Due to various discontinuation symptoms, it is recommended to taper the dosage gradually over several weeks to months.
Black Box Warning:
Citalopram hydrobromide is associated with worsening depression symptoms and suicidal tendencies, especially in children, adolescents, and adults younger than 24 years. Therefore, patients of any age who start therapy with Citalopram must be closely monitored for unusual changes in behavior, clinical worsening, or suicidal tendency. Treatment-emergent suicidal ideation (TESI) is of more concern in younger patients. However, compared to patients on tricyclic antidepressants, or SSRIs, the suicidal tendency was less in patients on Citalopram.
Monitoring:
Before Treatment:
-
Patients must be evaluated for electrolyte levels, especially sodium and potassium. Also, periodic reevaluation during treatment is necessary for patients at risk for electrolyte imbalance.
-
Patients should be regularly monitored for QT prolongation. ECG is required for patients with congenital long QT syndrome, bradycardia, recent acute myocardial infarction, hypomagnesemia, hypokalemia, uncompensated heart failure, or concurrent use of other QT-prolonging drugs.
During Treatment:
-
During the initial months of therapy or when there is a change in dosage, patients must be regularly monitored for unusual changes in behavior, worsening of depression, or suicidal tendencies. Weekly appointments are recommended during the first month, followed by alternate weeks the next month and every three months after that.
-
Weight, height, and growth must be monitored regularly in children and adolescents.
-
According to Beer's criteria, sodium levels must be monitored closely in elderly patients above 65 years during the initiation of treatment and when adjusting the dosage.
Toxicity:
Studies have shown no toxicity, even up to doses of 100 mg. However, there was a risk of developing serotonin hyperactivity even at therapeutic doses when used concomitantly with another serotonergic medication.
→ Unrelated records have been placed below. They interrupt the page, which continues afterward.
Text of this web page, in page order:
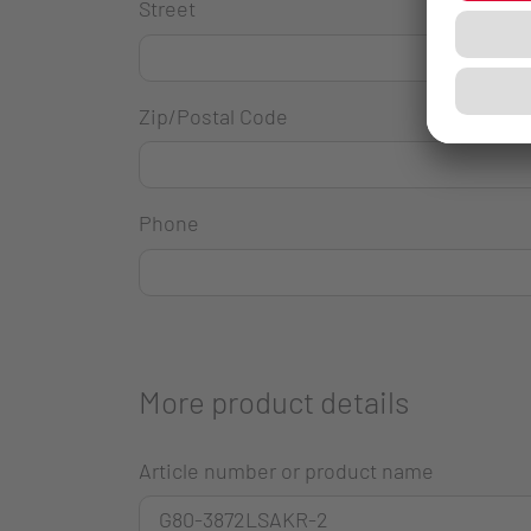
Street
Zip/Postal Code
Phone
More product details
Article number or product name

In cases of intentional overdose, where up to 600 mg of Citalopram has been ingested, cardiac monitoring for up to eight hours is mandatory. In the post-observation period, the patient can be discharged if the patient has QTc less than 450 milliseconds and is asymptomatic. However, if the QTc is more than 450 milliseconds, continued monitoring in an inpatient setting is necessary.
Storage and Handling:
Citalopram is available in dosages of 10 mg, 20 mg, and 40 mg.
-
10 mg tablets are available in a bottle of 100 tablets. They are beige in color, oval, and film-coated, with an imprint "FP" on one side and "10 mg" on the other.
-
20 mg (10 x 10 unit dose) tablets are available in a bottle of 100 tablets. They are pink in color, oval, scored, and film-coated. The imprint on the scored side has "F" on the left side and "P" on the right side. The imprint on the non-scored side has "20 mg".
-
40 mg (10 x 10 unit dose) tablets are available in a bottle of 100 tablets. They are white, oval, scored, and film-coated. The imprint on the scored side has "F" on the left side and "P" on the right side. Imprint on the non-scored side with "40 mg".